Records from a data source
******************************

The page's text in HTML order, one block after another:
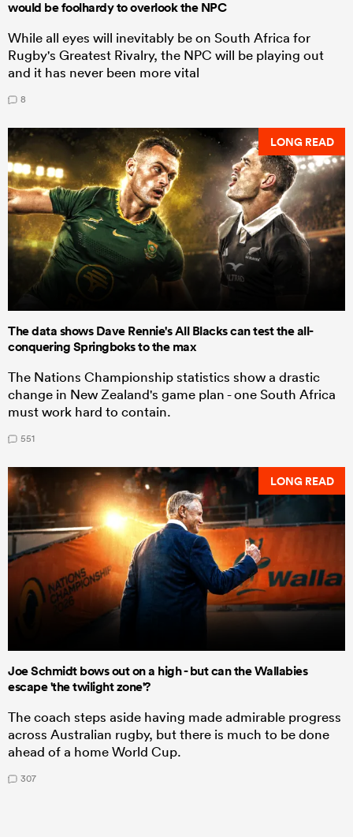
would be foolhardy to overlook the NPC
While all eyes will inevitably be on South Africa for
Rugby's Greatest Rivalry, the NPC will be playing out
and it has never been more vital
8
LONG READ
The data shows Dave Rennie's All Blacks can test the all-
conquering Springboks to the max
The Nations Championship statistics show a drastic
change in New Zealand's game plan - one South Africa
must work hard to contain.
551
LONG READ
Joe Schmidt bows out on a high - but can the Wallabies
escape 'the twilight zone'?
The coach steps aside having made admirable progress
across Australian rugby, but there is much to be done
ahead of a home World Cup.
307
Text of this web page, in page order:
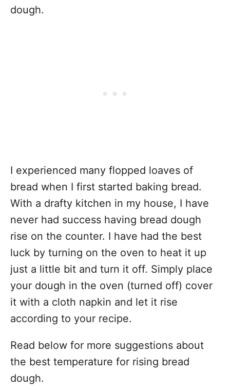
dough.
I experienced many flopped loaves of
bread when I first started baking bread.
With a drafty kitchen in my house, I have
never had success having bread dough
rise on the counter. I have had the best
luck by turning on the oven to heat it up
just a little bit and turn it off. Simply place
your dough in the oven (turned off) cover
it with a cloth napkin and let it rise
according to your recipe.
Read below for more suggestions about
the best temperature for rising bread
dough.
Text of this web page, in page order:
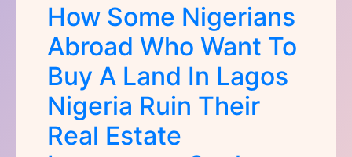
How Some Nigerians
Abroad Who Want To
Buy A Land In Lagos
Nigeria Ruin Their
Real Estate

******************************

Aim of the task
Restate the records above word for word. Skip every picture.

Response to the task
The page's text in HTML order, one block after another:
would be foolhardy to overlook the NPC
While all eyes will inevitably be on South Africa for
Rugby's Greatest Rivalry, the NPC will be playing out
and it has never been more vital
8
LONG READ
The data shows Dave Rennie's All Blacks can test the all-
conquering Springboks to the max
The Nations Championship statistics show a drastic
change in New Zealand's game plan - one South Africa
must work hard to contain.
551
LONG READ
Joe Schmidt bows out on a high - but can the Wallabies
escape 'the twilight zone'?
The coach steps aside having made admirable progress
across Australian rugby, but there is much to be done
ahead of a home World Cup.
307
Text of this web page, in page order:
dough.
I experienced many flopped loaves of
bread when I first started baking bread.
With a drafty kitchen in my house, I have
never had success having bread dough
rise on the counter. I have had the best
luck by turning on the oven to heat it up
just a little bit and turn it off. Simply place
your dough in the oven (turned off) cover
it with a cloth napkin and let it rise
according to your recipe.
Read below for more suggestions about
the best temperature for rising bread
dough.
Text of this web page, in page order:
How Some Nigerians
Abroad Who Want To
Buy A Land In Lagos
Nigeria Ruin Their
Real Estate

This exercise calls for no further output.